- **What to produce**: Exactly how many lines in the entries contain "bloków"? Give that number alone.

- **Supplied data**:
Content starts

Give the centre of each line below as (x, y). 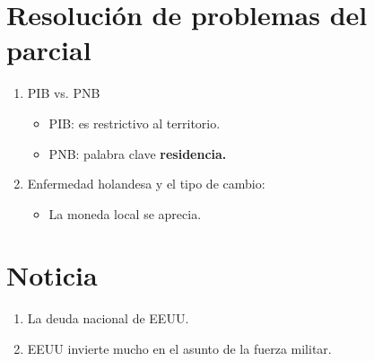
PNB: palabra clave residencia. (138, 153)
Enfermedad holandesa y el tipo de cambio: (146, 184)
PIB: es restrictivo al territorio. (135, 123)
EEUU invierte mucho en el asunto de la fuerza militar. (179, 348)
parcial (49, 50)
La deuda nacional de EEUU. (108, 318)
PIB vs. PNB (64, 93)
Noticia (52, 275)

Content ends
Content starts

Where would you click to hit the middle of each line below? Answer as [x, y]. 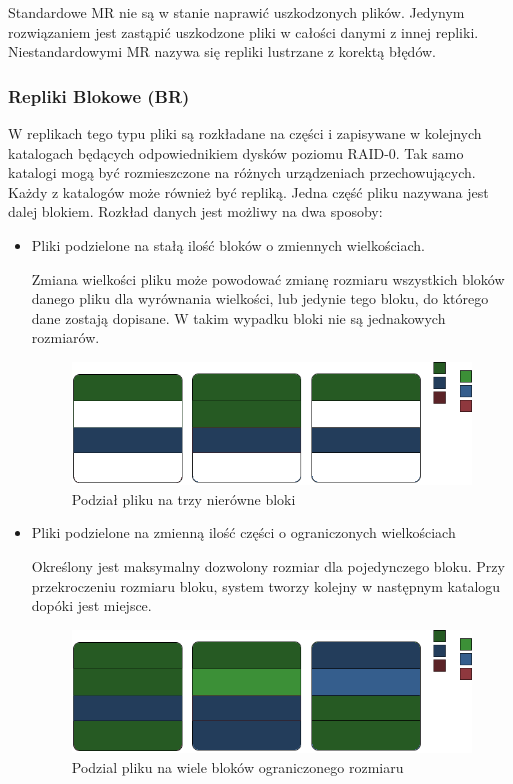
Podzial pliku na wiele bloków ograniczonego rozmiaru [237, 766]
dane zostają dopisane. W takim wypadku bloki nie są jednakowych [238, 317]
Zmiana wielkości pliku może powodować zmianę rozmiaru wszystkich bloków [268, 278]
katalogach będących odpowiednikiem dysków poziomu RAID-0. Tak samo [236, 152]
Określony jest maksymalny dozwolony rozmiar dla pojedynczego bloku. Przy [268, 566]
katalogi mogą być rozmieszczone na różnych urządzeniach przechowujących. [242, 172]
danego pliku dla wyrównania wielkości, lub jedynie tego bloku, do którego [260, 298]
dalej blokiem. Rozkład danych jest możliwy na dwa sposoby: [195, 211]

Content ends

- **Solution for this task**: 2